• Working data

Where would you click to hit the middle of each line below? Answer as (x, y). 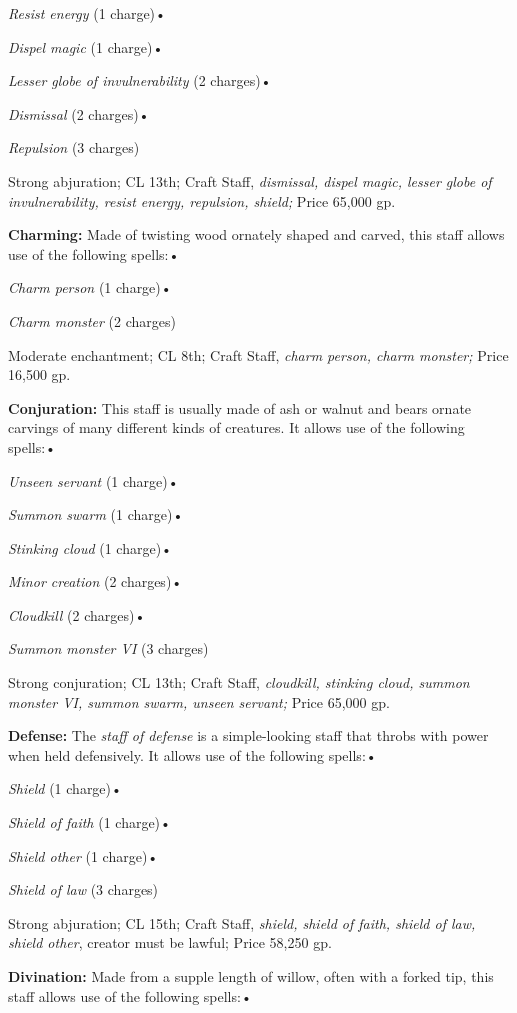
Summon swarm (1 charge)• (96, 514)
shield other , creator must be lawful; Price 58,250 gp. (170, 942)
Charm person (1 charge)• (90, 287)
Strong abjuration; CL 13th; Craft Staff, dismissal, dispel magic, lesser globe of (250, 180)
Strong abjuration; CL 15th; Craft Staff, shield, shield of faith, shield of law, (242, 922)
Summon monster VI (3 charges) (108, 648)
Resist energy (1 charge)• (87, 13)
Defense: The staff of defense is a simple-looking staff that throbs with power (248, 735)

• Work instructions
An exact repeat of the lines from the one containing "Resist energy (1 charge)• (87, 13)" through the final line above, both included, is the whole answer.

• Result for this task
Resist energy (1 charge)• (87, 13)
Defense: The staff of defense is a simple-looking staff that throbs with power (248, 735)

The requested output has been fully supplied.